The output of test_mul.c
shows the matrix and vector operands,
and the results from the C and SSE codes, as well as the number of cycles used
by each routine. Running in the real time queue (running as root
required) is necessary for accurate timings.

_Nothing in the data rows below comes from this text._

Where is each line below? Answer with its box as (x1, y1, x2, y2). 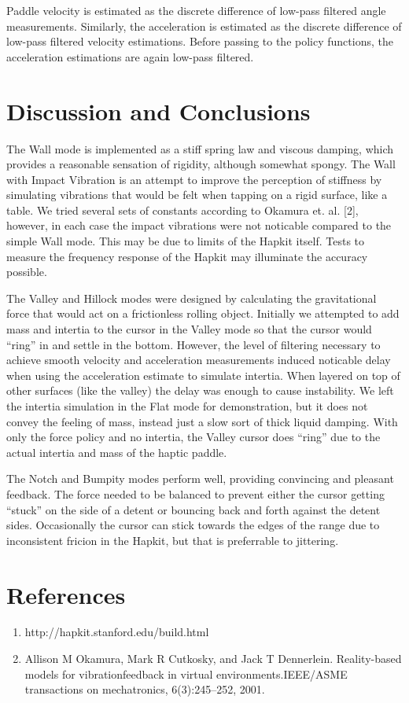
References (6, 578, 126, 610)
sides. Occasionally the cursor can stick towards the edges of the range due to (6, 517, 380, 533)
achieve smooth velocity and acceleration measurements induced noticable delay (6, 351, 391, 368)
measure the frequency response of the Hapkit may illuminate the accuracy (6, 248, 368, 264)
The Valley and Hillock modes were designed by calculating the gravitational (6, 289, 377, 306)
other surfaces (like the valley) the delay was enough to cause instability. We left (6, 382, 394, 399)
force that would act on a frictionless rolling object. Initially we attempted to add (6, 305, 400, 322)
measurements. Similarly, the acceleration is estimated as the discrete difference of (6, 17, 402, 34)
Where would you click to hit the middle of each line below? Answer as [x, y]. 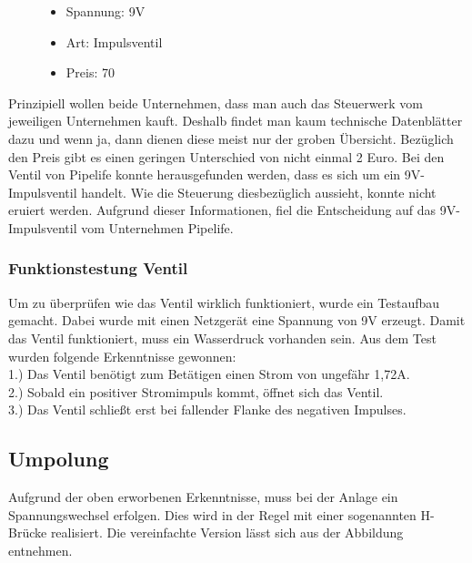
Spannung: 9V [105, 11]
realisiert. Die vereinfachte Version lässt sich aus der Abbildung [227, 532]
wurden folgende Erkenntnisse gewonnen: [122, 356]
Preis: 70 [90, 72]
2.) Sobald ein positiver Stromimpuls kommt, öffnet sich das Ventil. [196, 391]
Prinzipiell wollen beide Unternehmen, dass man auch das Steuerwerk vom [216, 102]
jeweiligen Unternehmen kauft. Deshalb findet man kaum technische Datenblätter [236, 121]
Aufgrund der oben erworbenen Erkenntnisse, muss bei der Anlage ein [203, 497]
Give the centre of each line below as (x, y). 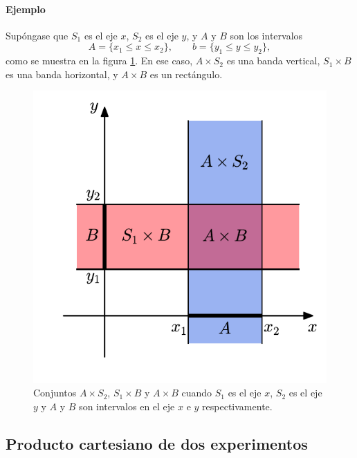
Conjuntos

A sample run, with one million iterations:
qcdhome:~/version5/libraries$ su -c './test_mul 1000000' Password: 0.4+1.6i 1.7+0.9i 1.6-1.6i -0.5-1.4i 4.2-1.4i 4.2-1.4i 1.7+0.1i 0.3+0.2i -2.0-1.1i 2.0-2.0i 2.7-0.4i 2.7-0.4i -1.4+0.7i -2.0+0.1i -2.0-0.9i -1.3-0.4i 0.2+7.7i 0.2+7.7i Time per iteration: MILC: 133 SSE: 103
Pentium III | Pentium IV | Athlon MP | ||||
---|---|---|---|---|---|---|
MILC | SSE | MILC | SSE | MILC | SSE | |
mult_su3_mat_vec | 131 | 102 | 162 | 96 | 100 | 101 |
mult_adj_su3_mat_vec | 128 | 98 | 116 | 101 | 99 | 100 |
mult_su3_mat_vec_sum_4dir | 599 | 369 | 603 | 368 | 506 | 380 |
mult_adj_su3_mat_vec_4dir | 500 | 304 | 608 | 362 | 411 | 332 |
mult_adj_su3_mat_hwvec | 297 | 178 | 276 | 185 | 199 | 182 |
mult_su3_mat_hwvec | 297 | 184 | 276 | 176 | 199 | 189 |
mult_su3_nn | 421 | 257 | 399 | 251 | 405 | 270 |
mult_su3_na | 400 | 255 | 386 | 253 | 414 | 270 |
scalar_mult_add_su3_matrix | 142 | 64 | 152 | 74 | 139 | 57 |
su3_projector | 222 | 107 | 234 | 102 | 258 | 99 |
To convert the results in this tables to MFlop ratings, multiply the number of
operations by the CPU clock speed and divide by the listed cycle count. For
example, an SU3 matrix-matrix multiply requires 108 multiplies and 90 adds.
On a 1.4 GHz Pentium 4 processor, the MFlops for the mult_su3_nn
routine are:
(108 + 90 Flop) * (1400 Mcycles/sec) / 251 = 1104 MFlop/sec
Using GCC Instead of NASM
One disadvantage of using NASM for SSE routines is that writing inline
functions is not possible. Recent versions of the GNU binutils
(2.11.2) and gcc (2.95.3) packages allow use of inlined SSE code.
For detailed examples, see Martin Luescher's
code and
SSE-HOWTO document. Look at a sample of his
macros in sse.h to get the flavor of inlining
assembler in GCC.
New: See the inline version discussion
for information about a NASM-to-inline-gcc converter.
Kernel Requirements
The operating system needs to be aware of the SSE/SSE2 register stack, since
when switching processes this stack is part of a given program's context. In
the stable Linux kernels, only the 2.4.x series
support SSE/SSE2 by default. For earlier kernels, you'll have to apply a
patch. For 2.2.18, we've used Andrea Arcangeli's
PIII-7 patch, available from ftp.kernel.org.